■ **ABOUT THIS TASK**:
Transcribe all data verbatim. Skip the pictures.

[Start of section]

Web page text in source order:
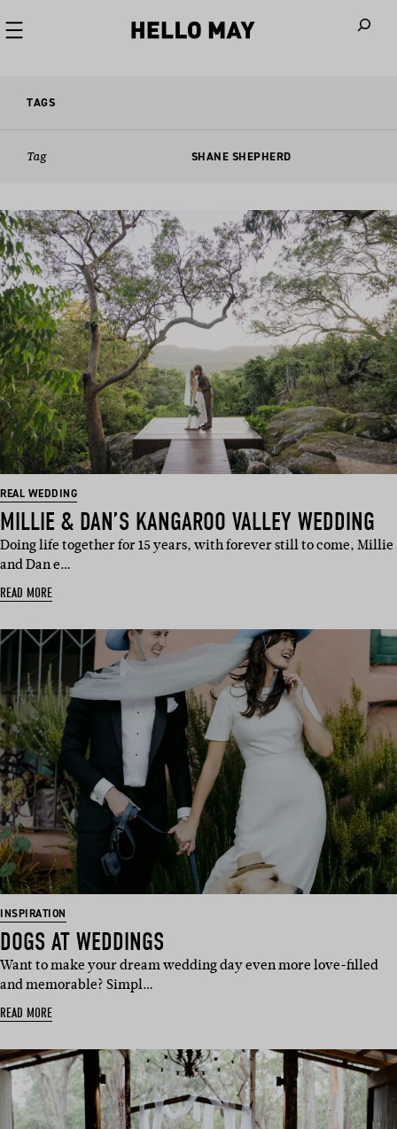
TAGS
Tag SHANE SHEPHERD
REAL WEDDING
MILLIE & DAN’S KANGAROO VALLEY WEDDING
Doing life together for 15 years, with forever still to come, Millie
and Dan e…
READ MORE
INSPIRATION
DOGS AT WEDDINGS
Want to make your dream wedding day even more love-filled
and memorable? Simpl…
READ MORE
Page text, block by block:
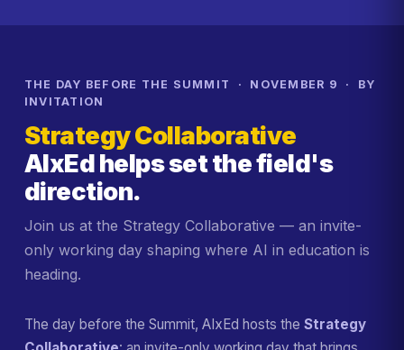
THE DAY BEFORE THE SUMMIT · NOVEMBER 9 · BY
INVITATION
Strategy Collaborative
AIxEd helps set the field's
direction.
Join us at the Strategy Collaborative — an invite-
only working day shaping where AI in education is
heading.
The day before the Summit, AIxEd hosts the Strategy
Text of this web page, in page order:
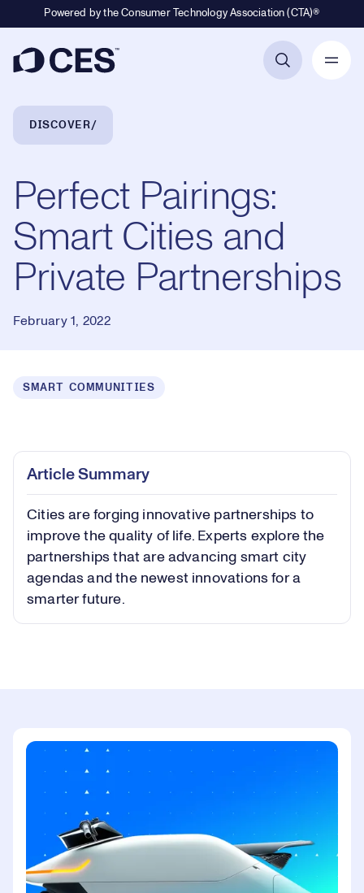
Powered by the Consumer Technology Association (CTA)®
Breadcrumb Navigation
DISCOVER
Perfect Pairings:
Smart Cities and
Private Partnerships
February 1, 2022
SMART COMMUNITIES
Play
Video
Article Summary
Cities are forging innovative partnerships to
improve the quality of life. Experts explore the
partnerships that are advancing smart city
agendas and the newest innovations for a
smarter future.
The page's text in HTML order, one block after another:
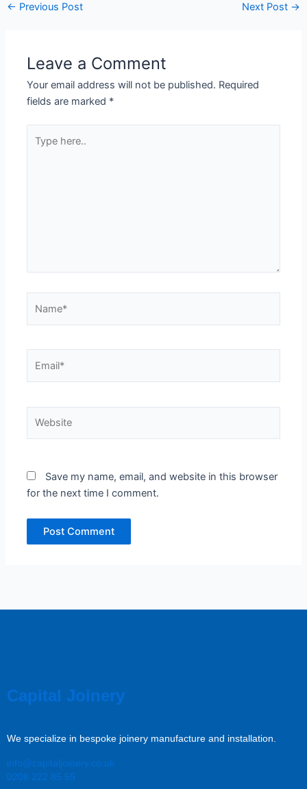
← Previous Post Next Post →
Leave a Comment
Your email address will not be published. Required
fields are marked *
here..
Save my name, email, and website in this browser
for the next time I comment.
Capital Joinery
We specialize in bespoke joinery manufacture and installation.
info@capitaljoinery.co.uk
0208 222 85 55
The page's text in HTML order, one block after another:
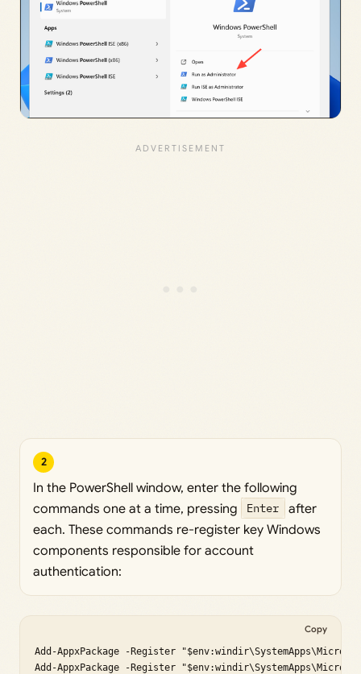
2
In the PowerShell window, enter the following
commands one at a time, pressing
Enter
after
each. These commands re-register key Windows
components responsible for account
authentication:
Add-AppxPackage -Register
Add-AppxPackage -Register
Copy
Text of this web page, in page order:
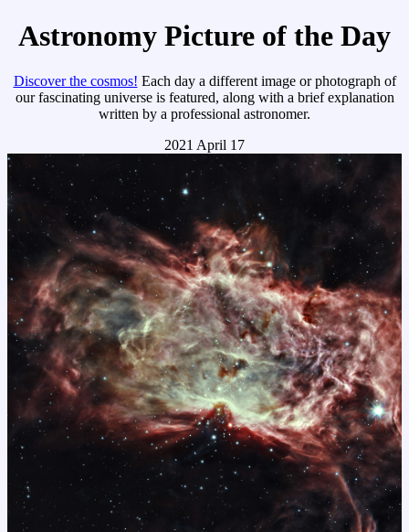
Astronomy Picture of the Day
Discover the cosmos! Each day a different image or photograph of
our fascinating universe is featured, along with a brief explanation
written by a professional astronomer.
2021 April 17
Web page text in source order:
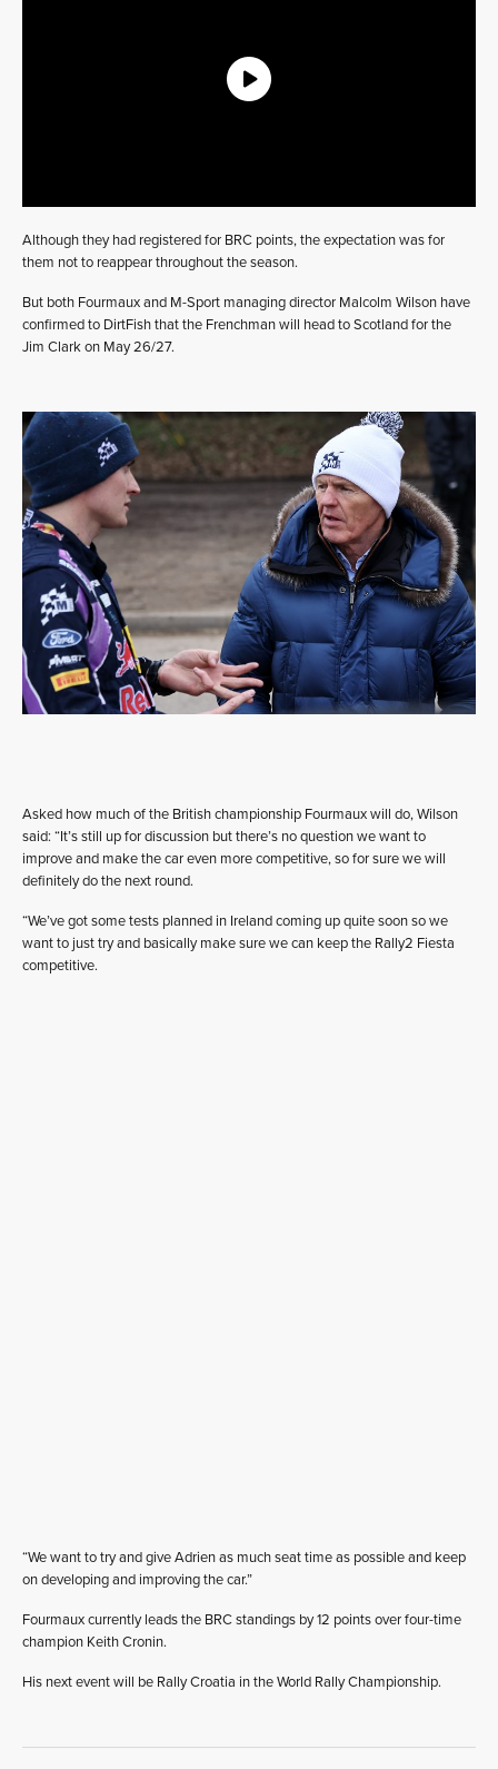
Although they had registered for BRC points, the expectation was for
them not to reappear throughout the season.
But both Fourmaux and M-Sport managing director Malcolm Wilson have
confirmed to DirtFish that the Frenchman will head to Scotland for the
Jim Clark on May 26/27.
Asked how much of the British championship Fourmaux will do, Wilson
said: “It’s still up for discussion but there’s no question we want to
improve and make the car even more competitive, so for sure we will
definitely do the next round.
“We’ve got some tests planned in Ireland coming up quite soon so we
want to just try and basically make sure we can keep the Rally2 Fiesta
competitive.
“We want to try and give Adrien as much seat time as possible and keep
on developing and improving the car.”
Fourmaux currently leads the BRC standings by 12 points over four-time
champion Keith Cronin.
His next event will be Rally Croatia in the World Rally Championship.
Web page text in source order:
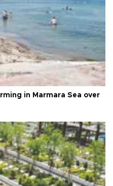
in Marmara Sea over
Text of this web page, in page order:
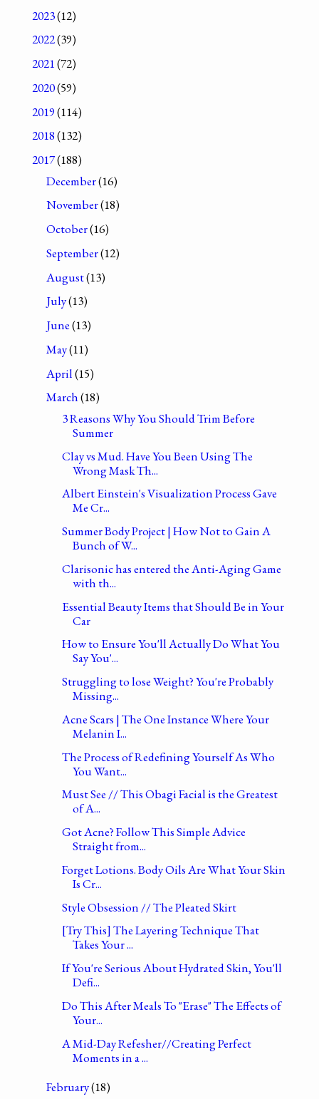
2023(12)
2022(39)
2021(72)
2020(59)
2019(114)
2018(132)
2017(188)
December(16)
November(18)
October(16)
September(12)
August(13)
July(13)
June(13)
May(11)
April(15)
March(18)
3 Reasons Why You Should Trim Before
Summer
Clay vs Mud. Have You Been Using The
Wrong Mask Th...
Albert Einstein's Visualization Process Gave
Me Cr...
Summer Body Project | How Not to Gain A
Bunch of W...
Clarisonic has entered the Anti-Aging Game
with th...
Essential Beauty Items that Should Be in Your
Car
How to Ensure You'll Actually Do What You
Say You'...
Struggling to lose Weight? You're Probably
Missing...
Acne Scars | The One Instance Where Your
Melanin I...
The Process of Redefining Yourself As Who
You Want...
Must See // This Obagi Facial is the Greatest
of A...
Got Acne? Follow This Simple Advice
Straight from...
Forget Lotions. Body Oils Are What Your Skin
Is Cr...
Style Obsession // The Pleated Skirt
[Try This] The Layering Technique That
Takes Your ...
If You're Serious About Hydrated Skin, You'll
Defi...
Do This After Meals To "Erase" The Effects of
Your...
A Mid-Day Refesher//Creating Perfect
Moments in a ...
February(18)
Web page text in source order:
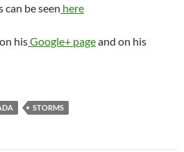
be seen here
hisGoogle+ pageand on his
STORMS
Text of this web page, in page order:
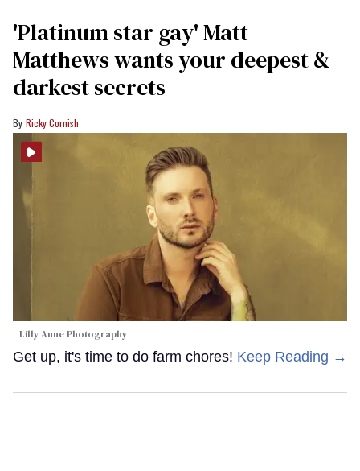
'Platinum star gay' Matt
Matthews wants your deepest &
darkest secrets
Ricky Cornish
Lilly Anne Photography
Get up, it's time to do farm chores! Keep Reading →
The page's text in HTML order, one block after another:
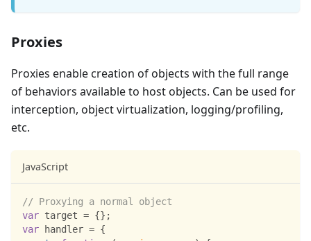
Proxies
Proxies enable creation of objects with the full range
of behaviors available to host objects. Can be used for
interception, object virtualization, logging/profiling,
etc.
JavaScript
// Proxying a normal object
var target = {} ;
var handler = {
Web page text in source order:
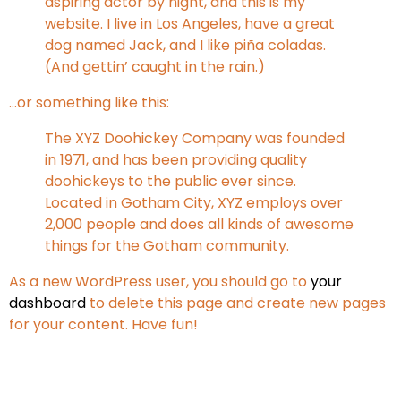
website. I live in Los Angeles, have a great
dog named Jack, and I like piña coladas.
(And gettin’ caught in the rain.)
…or something like this:
The XYZ Doohickey Company was founded
in 1971, and has been providing quality
doohickeys to the public ever since.
Located in Gotham City, XYZ employs over
2,000 people and does all kinds of awesome
things for the Gotham community.
As a new WordPress user, you should go to your
dashboard to delete this page and create new pages
for your content. Have fun!
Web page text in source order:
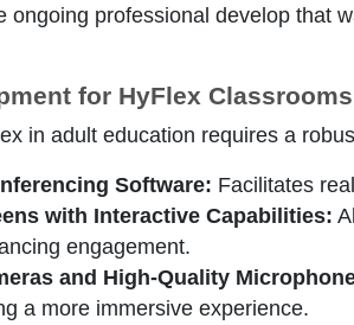
ongoing professional develop that
for HyFlex Classrooms
in adult education requires a
Software: Facilitates
with Interactive Capabilities:
engagement.
and High-Quality
a more immersive experience.
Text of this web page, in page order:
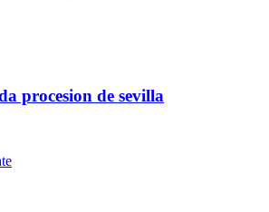
procesion de sevilla
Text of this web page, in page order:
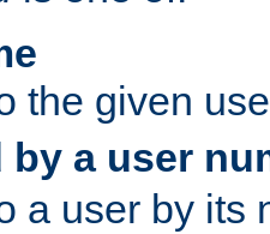
the given
a user
a user by its
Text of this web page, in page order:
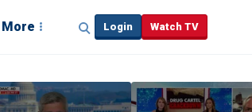
More Login Watch TV
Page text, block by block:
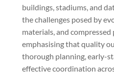
buildings, stadiums, and
the challenges posed by
materials, and
emphasising that quality
thorough planning, early-
effective coordination
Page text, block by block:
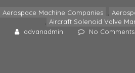
Aerospace Machine Companies
Aircraft Solenoid Valve
advanadmin
No Comments
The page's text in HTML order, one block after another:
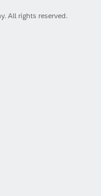
All rights reserved.
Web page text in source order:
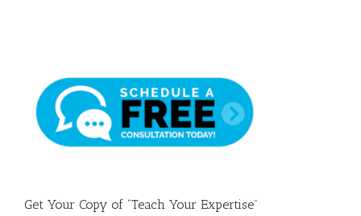
Get Your Copy of “Teach Your Expertise”
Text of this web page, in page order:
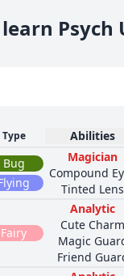
Psych
Type Abilities
Bug
Magician
Compound
Tinted Lens
Fairy
Analytic
Cute Charm
Magic
Friend
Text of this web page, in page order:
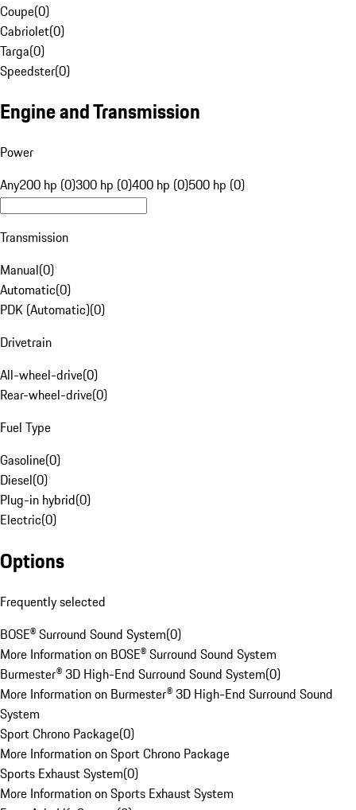
Coupe(0)
Cabriolet(0)
Targa(0)
Speedster(0)
Engine and Transmission
Power
Any200 hp (0)300 hp (0)400 hp (0)500 hp (0)
Transmission
Manual(0)
Automatic(0)
PDK (Automatic)(0)
Drivetrain
All-wheel-drive(0)
Rear-wheel-drive(0)
Fuel Type
Gasoline(0)
Diesel(0)
Plug-in hybrid(0)
Electric(0)
Options
Frequently selected
BOSE® Surround Sound System(0)
More Information on BOSE® Surround Sound System
Burmester® 3D High-End Surround Sound System(0)
More Information on Burmester® 3D High-End Surround Sound
System
Sport Chrono Package(0)
More Information on Sport Chrono Package
Sports Exhaust System(0)
More Information on Sports Exhaust System
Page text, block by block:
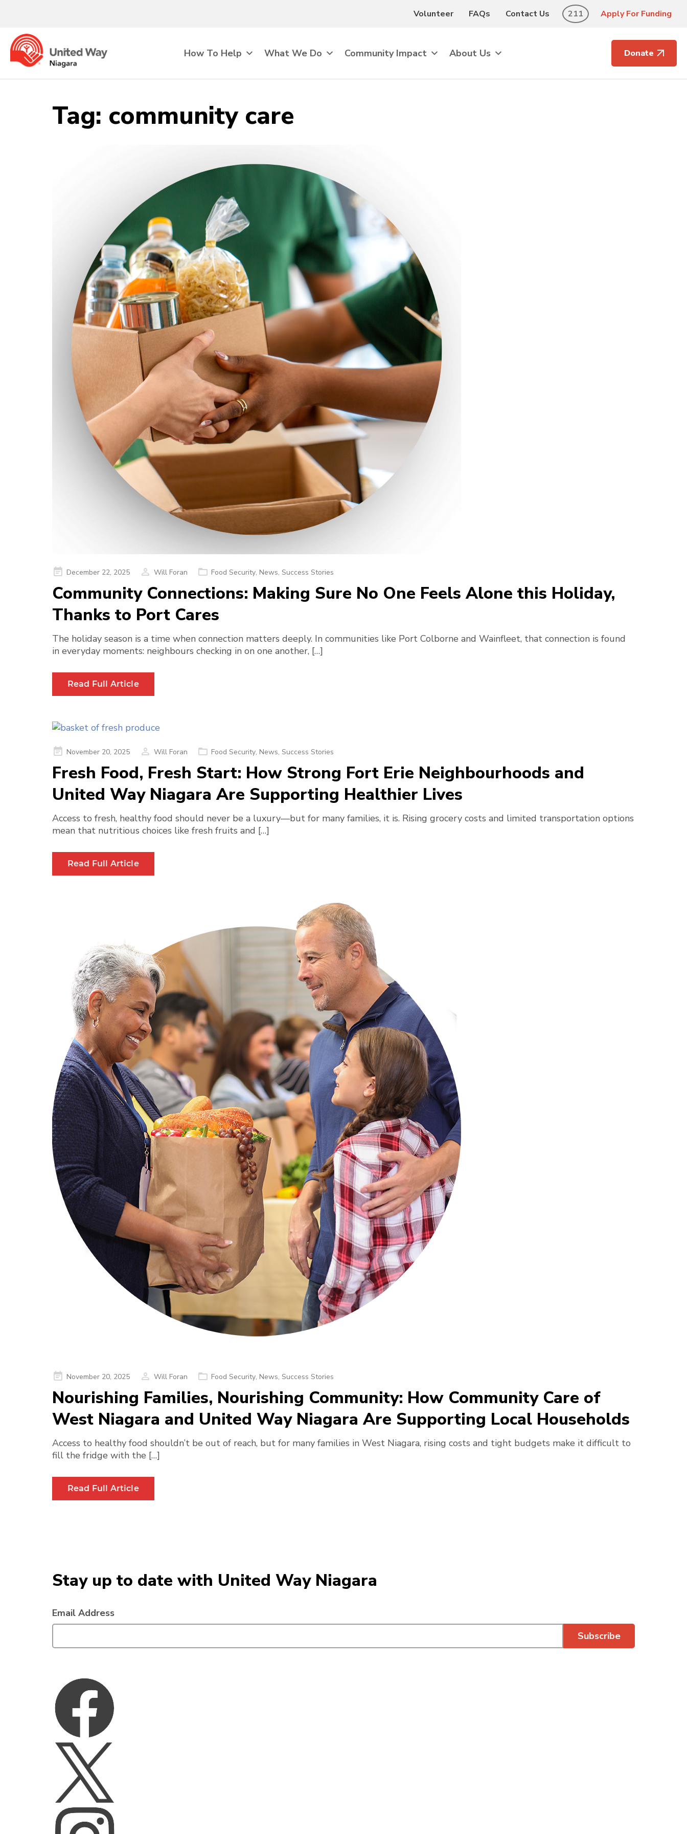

[End of section]

■ **YOUR SOLUTION**:
Web page text in source order:
TAGS
Tag SHANE SHEPHERD
REAL WEDDING
MILLIE & DAN’S KANGAROO VALLEY WEDDING
Doing life together for 15 years, with forever still to come, Millie
and Dan e…
READ MORE
INSPIRATION
DOGS AT WEDDINGS
Want to make your dream wedding day even more love-filled
and memorable? Simpl…
READ MORE
Page text, block by block:
THE DAY BEFORE THE SUMMIT · NOVEMBER 9 · BY
INVITATION
Strategy Collaborative
AIxEd helps set the field's
direction.
Join us at the Strategy Collaborative — an invite-
only working day shaping where AI in education is
heading.
The day before the Summit, AIxEd hosts the Strategy
Text of this web page, in page order:
Powered by the Consumer Technology Association (CTA)®
Breadcrumb Navigation
DISCOVER
Perfect Pairings:
Smart Cities and
Private Partnerships
February 1, 2022
SMART COMMUNITIES
Play
Video
Article Summary
Cities are forging innovative partnerships to
improve the quality of life. Experts explore the
partnerships that are advancing smart city
agendas and the newest innovations for a
smarter future.
The page's text in HTML order, one block after another:
← Previous Post Next Post →
Leave a Comment
Your email address will not be published. Required
fields are marked *
here..
Save my name, email, and website in this browser
for the next time I comment.
Capital Joinery
We specialize in bespoke joinery manufacture and installation.
info@capitaljoinery.co.uk
0208 222 85 55
The page's text in HTML order, one block after another:
2
In the PowerShell window, enter the following
commands one at a time, pressing
Enter
after
each. These commands re-register key Windows
components responsible for account
authentication:
Add-AppxPackage -Register
Add-AppxPackage -Register
Copy
Text of this web page, in page order:
Astronomy Picture of the Day
Discover the cosmos! Each day a different image or photograph of
our fascinating universe is featured, along with a brief explanation
written by a professional astronomer.
2021 April 17
Web page text in source order:
Although they had registered for BRC points, the expectation was for
them not to reappear throughout the season.
But both Fourmaux and M-Sport managing director Malcolm Wilson have
confirmed to DirtFish that the Frenchman will head to Scotland for the
Jim Clark on May 26/27.
Asked how much of the British championship Fourmaux will do, Wilson
said: “It’s still up for discussion but there’s no question we want to
improve and make the car even more competitive, so for sure we will
definitely do the next round.
“We’ve got some tests planned in Ireland coming up quite soon so we
want to just try and basically make sure we can keep the Rally2 Fiesta
competitive.
“We want to try and give Adrien as much seat time as possible and keep
on developing and improving the car.”
Fourmaux currently leads the BRC standings by 12 points over four-time
champion Keith Cronin.
His next event will be Rally Croatia in the World Rally Championship.
Web page text in source order:
in Marmara Sea over
Text of this web page, in page order:
2023(12)
2022(39)
2021(72)
2020(59)
2019(114)
2018(132)
2017(188)
December(16)
November(18)
October(16)
September(12)
August(13)
July(13)
June(13)
May(11)
April(15)
March(18)
3 Reasons Why You Should Trim Before
Summer
Clay vs Mud. Have You Been Using The
Wrong Mask Th...
Albert Einstein's Visualization Process Gave
Me Cr...
Summer Body Project | How Not to Gain A
Bunch of W...
Clarisonic has entered the Anti-Aging Game
with th...
Essential Beauty Items that Should Be in Your
Car
How to Ensure You'll Actually Do What You
Say You'...
Struggling to lose Weight? You're Probably
Missing...
Acne Scars | The One Instance Where Your
Melanin I...
The Process of Redefining Yourself As Who
You Want...
Must See // This Obagi Facial is the Greatest
of A...
Got Acne? Follow This Simple Advice
Straight from...
Forget Lotions. Body Oils Are What Your Skin
Is Cr...
Style Obsession // The Pleated Skirt
[Try This] The Layering Technique That
Takes Your ...
If You're Serious About Hydrated Skin, You'll
Defi...
Do This After Meals To "Erase" The Effects of
Your...
A Mid-Day Refesher//Creating Perfect
Moments in a ...
February(18)
Web page text in source order:
be seen here
hisGoogle+ pageand on his
STORMS
Text of this web page, in page order:
'Platinum star gay' Matt
Matthews wants your deepest &
darkest secrets
Ricky Cornish
Lilly Anne Photography
Get up, it's time to do farm chores! Keep Reading →
The page's text in HTML order, one block after another:
Proxies
Proxies enable creation of objects with the full range
of behaviors available to host objects. Can be used for
interception, object virtualization, logging/profiling,
etc.
JavaScript
// Proxying a normal object
var target = {} ;
var handler = {
Web page text in source order:
website. I live in Los Angeles, have a great
dog named Jack, and I like piña coladas.
(And gettin’ caught in the rain.)
…or something like this:
The XYZ Doohickey Company was founded
in 1971, and has been providing quality
doohickeys to the public ever since.
Located in Gotham City, XYZ employs over
2,000 people and does all kinds of awesome
things for the Gotham community.
As a new WordPress user, you should go to your
dashboard to delete this page and create new pages
for your content. Have fun!
Web page text in source order:
ongoing professional develop that
for HyFlex Classrooms
in adult education requires a
Software: Facilitates
with Interactive Capabilities:
engagement.
and High-Quality
a more immersive experience.
Text of this web page, in page order:
procesion de sevilla
Text of this web page, in page order:
the given
a user
a user by its
Text of this web page, in page order:
More Login Watch TV
Page text, block by block:
buildings, stadiums, and
the challenges posed by
materials, and
emphasising that quality
thorough planning, early-
effective coordination
Page text, block by block:
Aerospace Machine Companies
Aircraft Solenoid Valve
advanadmin
No Comments
The page's text in HTML order, one block after another:
All rights reserved.
Web page text in source order:
Get Your Copy of “Teach Your Expertise”
Text of this web page, in page order:
Psych
Type Abilities
Bug
Magician
Compound
Tinted Lens
Fairy
Analytic
Cute Charm
Magic
Friend
Text of this web page, in page order:
Coupe(0)
Cabriolet(0)
Targa(0)
Speedster(0)
Engine and Transmission
Power
Any200 hp (0)300 hp (0)400 hp (0)500 hp (0)
Transmission
Manual(0)
Automatic(0)
PDK (Automatic)(0)
Drivetrain
All-wheel-drive(0)
Rear-wheel-drive(0)
Fuel Type
Gasoline(0)
Diesel(0)
Plug-in hybrid(0)
Electric(0)
Options
Frequently selected
BOSE® Surround Sound System(0)
More Information on BOSE® Surround Sound System
Burmester® 3D High-End Surround Sound System(0)
More Information on Burmester® 3D High-End Surround Sound
System
Sport Chrono Package(0)
More Information on Sport Chrono Package
Sports Exhaust System(0)
More Information on Sports Exhaust System
Page text, block by block:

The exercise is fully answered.